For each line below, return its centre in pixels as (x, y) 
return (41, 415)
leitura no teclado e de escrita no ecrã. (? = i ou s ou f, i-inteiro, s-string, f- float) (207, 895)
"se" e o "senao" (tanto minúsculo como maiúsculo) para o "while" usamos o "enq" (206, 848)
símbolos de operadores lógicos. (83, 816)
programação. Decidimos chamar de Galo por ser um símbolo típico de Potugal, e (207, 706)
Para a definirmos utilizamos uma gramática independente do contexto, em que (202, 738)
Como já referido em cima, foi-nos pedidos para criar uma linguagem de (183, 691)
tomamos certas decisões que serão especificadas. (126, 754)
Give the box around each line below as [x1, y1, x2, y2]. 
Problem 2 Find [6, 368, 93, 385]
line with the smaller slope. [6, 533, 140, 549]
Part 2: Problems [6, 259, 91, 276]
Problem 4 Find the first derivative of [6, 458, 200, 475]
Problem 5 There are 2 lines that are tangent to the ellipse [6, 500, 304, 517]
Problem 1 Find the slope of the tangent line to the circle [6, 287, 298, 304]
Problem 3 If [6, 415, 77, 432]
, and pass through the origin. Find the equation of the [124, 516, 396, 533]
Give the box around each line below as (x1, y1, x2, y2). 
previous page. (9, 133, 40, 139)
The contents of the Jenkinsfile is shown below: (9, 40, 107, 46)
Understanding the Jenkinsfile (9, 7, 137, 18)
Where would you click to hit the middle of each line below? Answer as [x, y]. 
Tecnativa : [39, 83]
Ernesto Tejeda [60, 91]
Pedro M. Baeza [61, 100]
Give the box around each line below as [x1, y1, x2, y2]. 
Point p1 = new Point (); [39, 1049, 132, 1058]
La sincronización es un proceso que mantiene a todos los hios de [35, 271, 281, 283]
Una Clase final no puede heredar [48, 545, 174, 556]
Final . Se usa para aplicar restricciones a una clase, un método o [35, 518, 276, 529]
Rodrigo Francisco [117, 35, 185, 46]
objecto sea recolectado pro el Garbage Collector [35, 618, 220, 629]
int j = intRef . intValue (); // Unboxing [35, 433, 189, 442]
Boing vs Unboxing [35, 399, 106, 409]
^^^^^^^^^^^^^^^^
▸ The problem
Could you retype exactly the lines from the one containing "Problem 5 There" through the final line of the data above, and no others?

▸ Solved problem
Problem 5 There are 2 lines that are tangent to the ellipse [6, 500, 304, 517]
Problem 1 Find the slope of the tangent line to the circle [6, 287, 298, 304]
Problem 3 If [6, 415, 77, 432]
, and pass through the origin. Find the equation of the [124, 516, 396, 533]
Give the box around each line below as (x1, y1, x2, y2). 
previous page. (9, 133, 40, 139)
The contents of the Jenkinsfile is shown below: (9, 40, 107, 46)
Understanding the Jenkinsfile (9, 7, 137, 18)
Where would you click to hit the middle of each line below? Answer as [x, y]. 
Tecnativa : [39, 83]
Ernesto Tejeda [60, 91]
Pedro M. Baeza [61, 100]
Give the box around each line below as [x1, y1, x2, y2]. 
Point p1 = new Point (); [39, 1049, 132, 1058]
La sincronización es un proceso que mantiene a todos los hios de [35, 271, 281, 283]
Una Clase final no puede heredar [48, 545, 174, 556]
Final . Se usa para aplicar restricciones a una clase, un método o [35, 518, 276, 529]
Rodrigo Francisco [117, 35, 185, 46]
objecto sea recolectado pro el Garbage Collector [35, 618, 220, 629]
int j = intRef . intValue (); // Unboxing [35, 433, 189, 442]
Boing vs Unboxing [35, 399, 106, 409]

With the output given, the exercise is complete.